Нарушение этого правила расценивалось как отсутствие страха и покорности, за которые муж, согласно Домострою, просто обязан был поколотить благоверную. Но не прилюдно. И так, чтобы не причинить увечий – все-таки женился-то, чтоб лишние руки рабочие получить, а не убогую нахлебницу содержать. Впрочем, если женщина от побоев погибала, мужа хоть и наказывали, но не так строго, как за убийство.
Казнить, нельзя помиловать!
На Руси верили, что навести порчу на человека можно не только через вещи, но и посредством визуального контакта. Недаром говорили о сглазе, а в каждой деревне обязательно выявляли «недоброго человека» с дурным, черным глазом. Если он сглазил одного-двух, то полбеды, но если жители или скотина «мёрли, как мухи», а урожай по непонятным причинам пропадал, местному колдуну приходилось несладко. Даже если раньше он многих поставил на ноги, заговорил мужей от пьянства или выходил корову-кормилицу.
Чаще всего жители устраивали самосуд. Как пишет в статье «Колдовство как вид религиозного преступления в древнерусском государстве» историк С. Лукьянов, один из первых случаев самосуда был зафиксирован в Никоновской летописи. В 1227 году в Новгороде народ обвинил четырех волхвов в «насылании» эпидемии и неурожая. Виновных прилюдно сожгли.

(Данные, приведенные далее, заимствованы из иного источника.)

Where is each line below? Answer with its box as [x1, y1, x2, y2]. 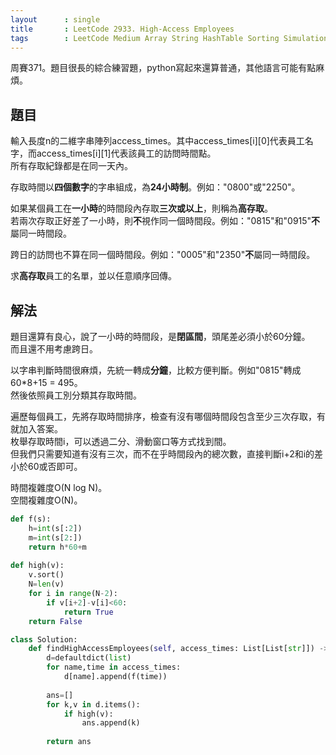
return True [63, 607, 114, 617]
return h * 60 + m [28, 542, 87, 552]
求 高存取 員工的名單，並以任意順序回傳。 [10, 270, 177, 282]
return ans [46, 737, 92, 747]
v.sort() [28, 570, 65, 580]
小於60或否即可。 [10, 461, 83, 472]
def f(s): [10, 514, 52, 524]
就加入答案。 [10, 423, 63, 435]

К самосуду люди прибегали неслучайно – если обвинения в колдовстве передавались Церкви, то она была обязана провести тщательное расследование. Часто должных улик, чтобы обвинить в колдовстве, не находилось, либо наказание выносилось слишком мягкое – моральное порицание, епитимья или отлучение от церкви. Согласно женским ведовским делам XVII века, которые собрал историк Николай Забелин, в анонимных доносах слишком часто звучали обвинения в порче и сглазе. Многие таким способом пытались отомстить обидчику за мелкую бытовую ссору, поэтому расследовать донос приходилось тщательно.
Официальный запрет на колдовство появился в середине XVII века. Тогда же ужесточилось и наказание. Людей с «дурным глазом», способных навести порчу всего лишь посмотрев на человека, могли «безо всякие пощады» сжечь на костре, а их дома – «разорить до основания». Другим способом казни было утопление – обвиненного колдуна обычно ночью приводили к ближайшему водоему, с камнем на шее отвозили на самое глубокое место и сбрасывали в воду.